En réalité, maman ne se soucie guère de votre soif. C'est elle qui a soif et qui désire se désaltérer. Il faut admettre que parler abondamment pendant de longues minutes a tendance à assécher les cordes vocales.Mais à force de boire, elle finit par me saouler, même si à force de mesurer sa déchéance, je suis devenu abstinent.

"Je crois que les invités ont soif ?"
Elle se moque éperdument de la soif des invités, c'est elle qui a soif ! Et qui a surtout besoin de sa ration d'alcool ! Certes, elle a un appétit d'oiseau, mais elle détient un tempérament de canard buveur.
A mesure que la bouteille de vin verra son niveau baisser, son verbe verra le sien monter au point qu’à l’été, on pourra l’entendre de la rue !

"Ça vient de mon boucher !"
Ça provient surtout du supermarché du coin où l’article était en promotion vente rapide il y a trois jours au moins !

"Ce ne sont pas des haricots en boîte.", clame-t-elle avec une indignation feinte. Non, bien sûr que non, ils étaient simplement surgelés, à tel point qu'ils crissent encore sous la dent comme des glaçons !

"C'est diététique, ce ne sont que des légumes !"
Il s'agit surtout de légumes qui nagent dans un océan de beurre fondu. Et encore, ce serait trop beau ! Il s'agit très probablement de margarine bon marché. Preuve en est, si vous en avez laissé pour le lendemain, vous ne les voyez plus, ces légumes sont engloutis dans une marée de graisse solidifiée !

"Je vais faire un bon couscous !", annonce-t-elle avec un sourire plein d'anticipation. Avis de tempête ! Elle s'apprête encore à nous concocter un ragoût hasardeux avec de la semoule express, obtenue en mélangeant de l'eau bouillante, du beurre et du sel. Le tout flottera dans un océan de graisse et de bouillon où se noieront quelques légumes malheureux.

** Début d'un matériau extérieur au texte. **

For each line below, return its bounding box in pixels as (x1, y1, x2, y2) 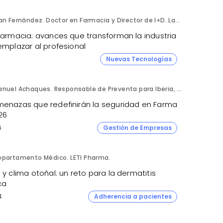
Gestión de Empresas (103, 123, 172, 132)
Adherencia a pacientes (94, 192, 172, 201)
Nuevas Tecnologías (106, 54, 172, 63)
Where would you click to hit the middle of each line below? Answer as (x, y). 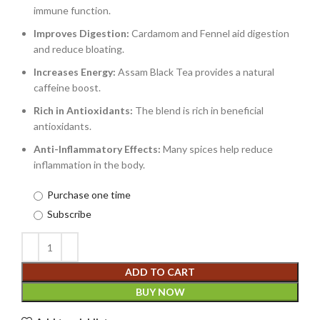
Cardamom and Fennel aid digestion (209, 33)
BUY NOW (160, 292)
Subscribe (69, 214)
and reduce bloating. (79, 49)
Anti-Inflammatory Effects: (97, 149)
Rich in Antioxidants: (83, 110)
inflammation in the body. (89, 165)
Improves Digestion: (81, 33)

Non contente d'imposer le calvaire du repas, elle ajoute à cela l'angoisse d'attendre, impuissant, l'exécution de cette sentence culinaire !

"Tu ne manges rien ?", s'interroge-t-elle, la surprise déguisée dans la voix. En réalité, je mange certainement plus qu'elle qui discute davantage qu'elle ne mâche. Son assiette est si peu garnie qu'elle peut l'engloutir en une seule bouchée. Et pourtant, des restes persistent encore, telle une petite colline résistant à l'assaut de ses coups de fourchette clairsemés !

Quand un enfant est présent à table, elle s'exclame : "Oh, il y a un petit oiseau à table", pointant du doigt l'assiette du bambin. En réalité, il y en a deux, et le plus petit oiseau, c'est maman ! Par contre, quelle verve pour cet oiseau rare ! Il chante et jacasse comme une volière à l'heure de la parade amoureuse !

"Tu ne manges plus de fruits de mer !", s'étonne-t-elle. Au vu du nombre incalculable de fois où tu m'en as servi, et pas toujours dans un état de fraîcheur irréprochable, je ne peux plus en supporter la vue, encore moins l'odeur ! Heureusement, depuis mon opération du cœur, j'ai trouvé un argument infaillible pour refuser... et ce, de bon cœur !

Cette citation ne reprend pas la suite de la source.